Start here — REPL exploration: REPL.md — a complete REPL session demonstrating the full workflow: auth check → inventory → lineage → introspection → VDS query.
Building a reusable script? Only write to scripts/ after validating your approach in the REPL. See the SDK Reference for module documentation, import patterns, and complete examples.
Need to persist results to disk? See TEMP_DATA.md for file-based persistence conventions.
Output conventions:
- Reusable scripts you write → save to
scripts/(committed to git) - Temp exploration data (JSON, CSV, Markdown) → save to
temp/(gitignored; clean up when done)
Skill Structure
skills/query-tableau-data/
├── SKILL.md # entry point, navigation, usage
├── README.md # landing page and instructions for humans
├── pyproject.toml # runtime uv project config (no dev deps)

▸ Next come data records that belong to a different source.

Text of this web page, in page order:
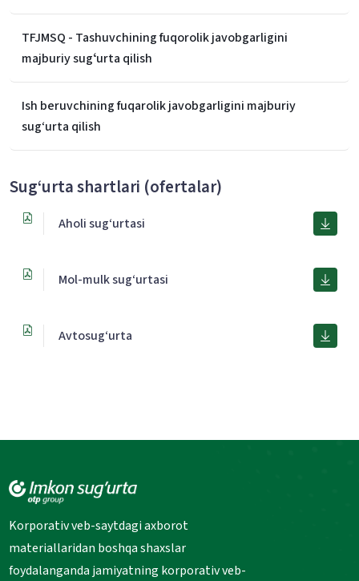
TFJMSQ - Tashuvchining fuqorolik javobgarligini
majburiy sugʻurta qilish
Ish beruvchining fuqarolik javobgarligini majburiy
sug‘urta qilish
Sug‘urta shartlari (ofertalar)
Aholi sug‘urtasi
Mol-mulk sug‘urtasi
Avtosug‘urta
Korporativ veb-saytdagi axborot
materiallaridan boshqa shaxslar
foydalanganda jamiyatning korporativ veb-
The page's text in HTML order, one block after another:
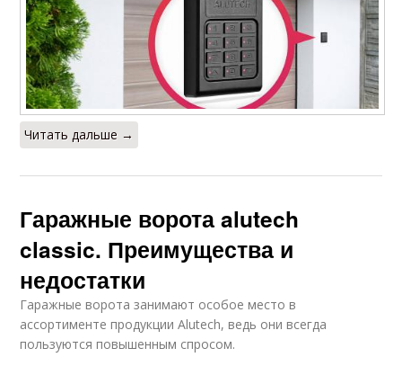
Читать дальше →
Гаражные ворота alutech
classic. Преимущества и
недостатки
Гаражные ворота занимают особое место в
ассортименте продукции Alutech, ведь они всегда
пользуются повышенным спросом.
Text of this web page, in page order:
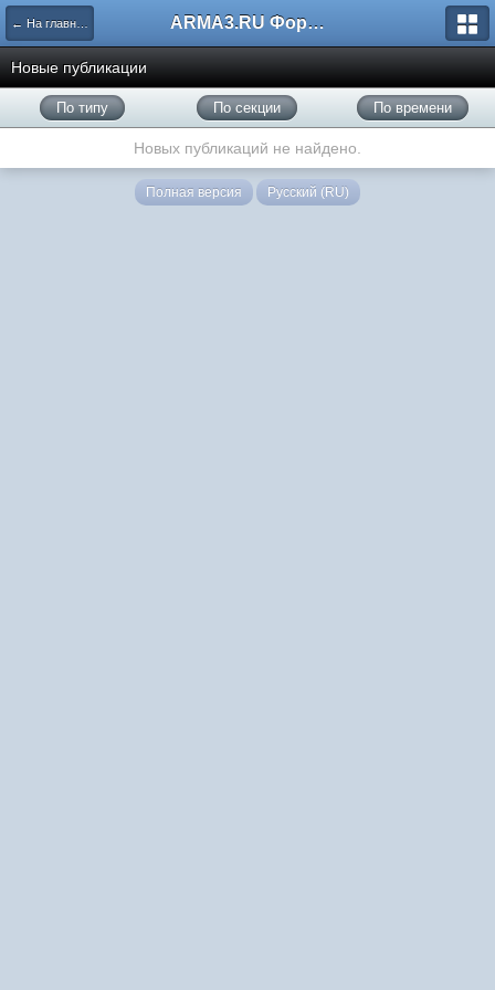
← На главную ARMA3.RU Форум
Новые публикации
По типу По секции По времени
Новых публикаций не найдено.
Полная версия Русский (RU)
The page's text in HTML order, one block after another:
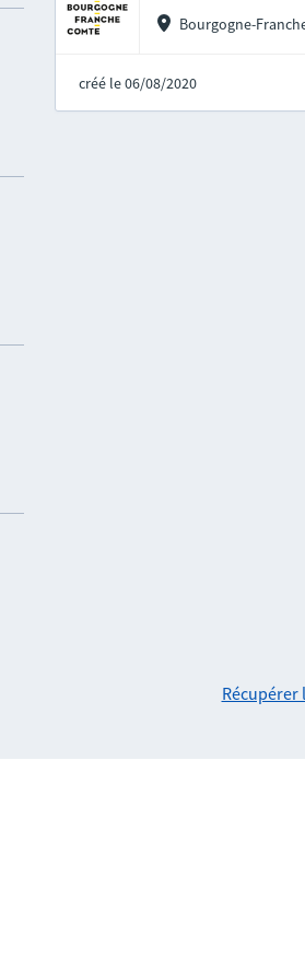
Bourgogne-
créé le 06/08/2020
Récupérer
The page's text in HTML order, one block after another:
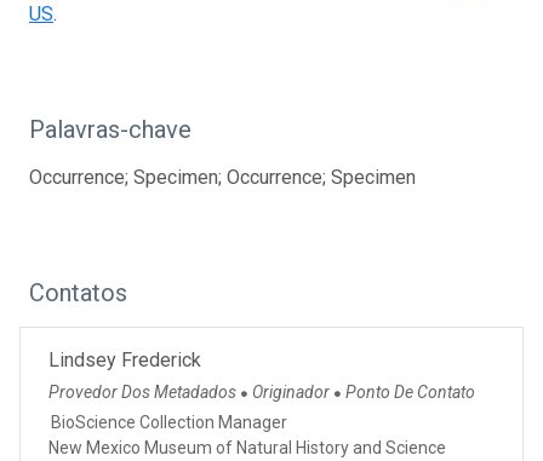
US.
Palavras-chave
Occurrence; Specimen; Occurrence; Specimen
Contatos
Lindsey Frederick
Provedor Dos Metadados ● Originador ● Ponto De Contato
BioScience Collection Manager
New Mexico Museum of Natural History and Science
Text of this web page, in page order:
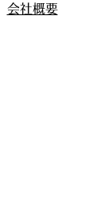
会社概要
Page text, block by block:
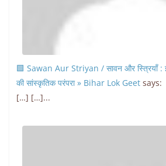
🟩 Sawan Aur Striyan / सावन और स्त्रियाँ :
की सांस्कृतिक परंपरा » Bihar Lok Geet says:
[…] […]...
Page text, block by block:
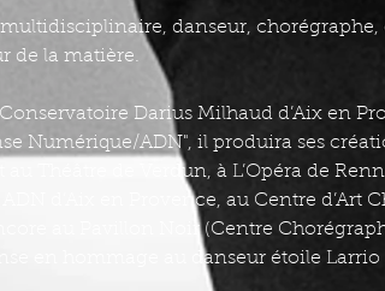
danseur,
de la matière.
Darius Milhaud d’Aix en
Numérique/ADN", il produira ses
Théâtre de Verdun, à L’Opéra de
d’Aix en Provence, au Centre d’Art
au Pavillon Noir (Centre
en hommage au danseur étoile Larrio
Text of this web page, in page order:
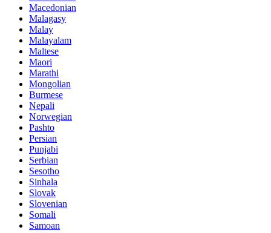
Macedonian
Malagasy
Malay
Malayalam
Maltese
Maori
Marathi
Mongolian
Burmese
Nepali
Norwegian
Pashto
Persian
Punjabi
Serbian
Sesotho
Sinhala
Slovak
Slovenian
Somali
Samoan
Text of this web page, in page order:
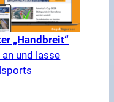
„Handbreit“
und lasse

├── .env.template # template for environment variables
│
├── docs/ # detailed deep-dives & instructions
│ ├── README.md # documentation index with links to deep-dives
│ ├── REPL.md # complete REPL exploration session
│ ├── DDD.md # domain-driven design & ubiquitous language
│ ├── sdk/ # SDK usage patterns, module reference, examples
│ ├── vds/ # VDS operation deep-dives
│ └── api/ # API reference for the main query workflows
│
├── scripts/ # store reusable scripts & workflows
│
├── temp/ # local exploration output (gitignored)
│
└── src/ # source code
├── schemas/
│ └── vds.20261.0.openapi.json # OpenAPI schema for the VDS API
│
└── query_tableau_data_py/ # Python package (importable as query_tableau_data_py)
└── main.py # demo orchestrator / entry-point script
Note: This skill was last updated as of Tableau version
2026.1.0.